Am 01.11.2018 um 13:10 schrieb Stephen Connolly 
<stephen.alan.conno...@gmail.com>:
> 
> On Thu, 1 Nov 2018 at 11:57, Mirko Friedenhagen <mfriedenha...@gmx.de 
> <mailto:mfriedenha...@gmx.de>>
> wrote:
> 
>> # Meaning of life - for Maven Core
>> * For Maven 2[4] there is a dedicated page what EOL does mean.
>> * I think maybe we (I am not very active currently, sorry) should at least
>> manifest somewhere the meaning of life of a Maven core release as well.
>> * Some ideas follow, YMMV :-)
>> 
>> ## Core gets patched!
>> * Looking at Maven's history page[2], I found no minor release was ever
>> updated to a new micro version after a new minor was released.
>> * So obviously a core version being not in the EOL state does not mean
>> that anything will be patched in a micro release (Or does it?

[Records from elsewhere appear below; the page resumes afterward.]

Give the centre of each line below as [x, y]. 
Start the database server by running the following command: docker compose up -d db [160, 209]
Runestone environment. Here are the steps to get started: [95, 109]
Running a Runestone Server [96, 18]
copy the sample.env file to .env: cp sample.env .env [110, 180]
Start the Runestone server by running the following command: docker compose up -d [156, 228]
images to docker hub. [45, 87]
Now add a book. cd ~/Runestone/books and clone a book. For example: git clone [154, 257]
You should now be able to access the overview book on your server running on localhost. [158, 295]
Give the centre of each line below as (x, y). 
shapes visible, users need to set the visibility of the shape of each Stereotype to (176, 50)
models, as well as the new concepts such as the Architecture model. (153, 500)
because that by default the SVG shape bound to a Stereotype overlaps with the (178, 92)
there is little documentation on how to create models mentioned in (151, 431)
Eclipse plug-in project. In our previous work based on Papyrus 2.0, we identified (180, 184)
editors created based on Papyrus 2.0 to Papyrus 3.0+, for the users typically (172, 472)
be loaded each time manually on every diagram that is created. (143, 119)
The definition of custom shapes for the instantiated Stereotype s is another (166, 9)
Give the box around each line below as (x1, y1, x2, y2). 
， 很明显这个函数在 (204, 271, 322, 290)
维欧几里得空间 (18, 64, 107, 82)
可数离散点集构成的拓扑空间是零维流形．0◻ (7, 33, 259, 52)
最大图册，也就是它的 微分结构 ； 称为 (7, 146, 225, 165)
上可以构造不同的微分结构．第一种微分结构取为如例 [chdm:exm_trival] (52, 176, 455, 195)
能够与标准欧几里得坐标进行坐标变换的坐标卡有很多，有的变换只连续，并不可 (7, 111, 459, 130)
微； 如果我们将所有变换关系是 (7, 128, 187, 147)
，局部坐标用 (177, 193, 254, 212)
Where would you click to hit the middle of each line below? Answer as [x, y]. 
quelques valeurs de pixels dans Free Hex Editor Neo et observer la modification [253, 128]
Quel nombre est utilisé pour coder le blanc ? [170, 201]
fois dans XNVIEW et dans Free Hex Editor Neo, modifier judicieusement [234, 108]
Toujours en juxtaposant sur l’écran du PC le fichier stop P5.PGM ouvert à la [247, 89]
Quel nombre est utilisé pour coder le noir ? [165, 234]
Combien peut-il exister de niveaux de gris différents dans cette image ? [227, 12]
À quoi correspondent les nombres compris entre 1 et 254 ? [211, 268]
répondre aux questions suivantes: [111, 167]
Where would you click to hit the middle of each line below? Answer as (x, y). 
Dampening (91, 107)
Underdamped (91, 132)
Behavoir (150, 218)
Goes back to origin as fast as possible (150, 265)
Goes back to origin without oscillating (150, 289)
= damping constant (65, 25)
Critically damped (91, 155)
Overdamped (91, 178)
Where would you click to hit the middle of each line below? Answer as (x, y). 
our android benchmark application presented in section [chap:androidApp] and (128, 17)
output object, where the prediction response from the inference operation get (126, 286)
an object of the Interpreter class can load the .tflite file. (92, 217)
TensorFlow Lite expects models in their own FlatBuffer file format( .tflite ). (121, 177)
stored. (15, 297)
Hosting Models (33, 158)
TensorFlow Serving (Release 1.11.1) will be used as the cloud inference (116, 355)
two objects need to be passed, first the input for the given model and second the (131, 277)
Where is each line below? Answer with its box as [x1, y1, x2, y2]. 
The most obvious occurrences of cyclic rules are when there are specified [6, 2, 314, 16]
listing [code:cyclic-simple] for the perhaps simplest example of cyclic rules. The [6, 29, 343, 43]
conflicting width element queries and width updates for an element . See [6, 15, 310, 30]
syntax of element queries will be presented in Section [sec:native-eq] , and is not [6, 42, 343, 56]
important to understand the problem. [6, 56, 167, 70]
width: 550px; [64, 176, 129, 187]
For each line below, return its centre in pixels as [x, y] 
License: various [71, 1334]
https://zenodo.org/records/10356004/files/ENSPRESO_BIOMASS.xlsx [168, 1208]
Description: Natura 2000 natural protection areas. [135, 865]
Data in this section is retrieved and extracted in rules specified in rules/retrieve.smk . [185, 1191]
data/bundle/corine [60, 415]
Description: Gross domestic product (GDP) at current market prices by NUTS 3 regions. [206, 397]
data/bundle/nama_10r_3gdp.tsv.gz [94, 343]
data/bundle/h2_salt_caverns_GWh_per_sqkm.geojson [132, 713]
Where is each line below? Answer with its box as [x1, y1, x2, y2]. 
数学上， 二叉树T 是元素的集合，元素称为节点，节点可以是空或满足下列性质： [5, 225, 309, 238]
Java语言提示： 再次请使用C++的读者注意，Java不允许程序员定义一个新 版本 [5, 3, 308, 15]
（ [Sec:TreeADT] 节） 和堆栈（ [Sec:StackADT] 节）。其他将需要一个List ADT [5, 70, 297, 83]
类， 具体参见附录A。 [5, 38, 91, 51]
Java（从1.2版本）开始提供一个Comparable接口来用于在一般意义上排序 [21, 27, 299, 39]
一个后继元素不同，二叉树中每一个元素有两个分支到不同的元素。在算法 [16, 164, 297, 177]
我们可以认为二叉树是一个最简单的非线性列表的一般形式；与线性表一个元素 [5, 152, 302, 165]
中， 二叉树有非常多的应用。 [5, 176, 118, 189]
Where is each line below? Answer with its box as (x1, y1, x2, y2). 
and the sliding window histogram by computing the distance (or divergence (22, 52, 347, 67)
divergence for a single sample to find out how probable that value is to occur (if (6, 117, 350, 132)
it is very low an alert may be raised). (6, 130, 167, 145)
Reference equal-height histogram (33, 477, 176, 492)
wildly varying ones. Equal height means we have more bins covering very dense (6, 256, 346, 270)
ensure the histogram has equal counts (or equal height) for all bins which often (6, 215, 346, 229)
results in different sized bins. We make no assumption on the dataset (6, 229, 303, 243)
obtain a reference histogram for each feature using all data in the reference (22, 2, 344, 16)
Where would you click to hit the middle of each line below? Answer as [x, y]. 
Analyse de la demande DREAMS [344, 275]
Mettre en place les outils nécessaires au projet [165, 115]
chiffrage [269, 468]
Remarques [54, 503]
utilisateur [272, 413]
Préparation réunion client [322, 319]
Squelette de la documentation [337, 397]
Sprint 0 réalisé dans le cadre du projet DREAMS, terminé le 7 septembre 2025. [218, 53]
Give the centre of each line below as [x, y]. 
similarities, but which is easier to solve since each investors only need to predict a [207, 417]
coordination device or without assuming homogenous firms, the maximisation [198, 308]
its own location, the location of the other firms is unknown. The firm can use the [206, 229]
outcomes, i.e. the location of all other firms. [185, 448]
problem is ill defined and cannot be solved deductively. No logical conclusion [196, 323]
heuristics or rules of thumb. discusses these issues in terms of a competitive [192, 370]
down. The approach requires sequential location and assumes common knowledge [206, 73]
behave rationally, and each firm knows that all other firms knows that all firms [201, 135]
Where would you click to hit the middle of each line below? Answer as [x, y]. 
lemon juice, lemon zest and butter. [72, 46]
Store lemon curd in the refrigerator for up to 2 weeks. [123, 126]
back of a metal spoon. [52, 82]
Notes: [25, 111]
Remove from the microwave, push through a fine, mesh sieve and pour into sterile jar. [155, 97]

Would a
>> „blocker" bug found in 3.0.5 lead to a 3.0.6?).
>> 
> 
> A critical security issue *might* be assessed by the PMC as warranting an
> update to some of the older release lines, but that would really require
> known compatibility issues that seriously block users upgrading to the
> latest and greatest Maven Core and a very serious security issue.
> 
> Until we hit Maven 4.x and 5.x this should be mostly unlikely to occur...
> but I would not hold my breath


So for the practical issue of Homebrew, I would suggest to drop 3.0 and 3.1 as 
they are not even tested nowadays for compatibility with current plugins’ 
masters anyways.

Is the idea of having a page where your statement in regards of patching as 
decided by a PMC  is written down, so people know what to expect (or not) a 
good one or is this administrative overkill?

At least something like a standard test matrix page could be added to the Maven 
site, where the matrices are outlined. Anyone looking at the page may then 
decide how risky using an outdated version is.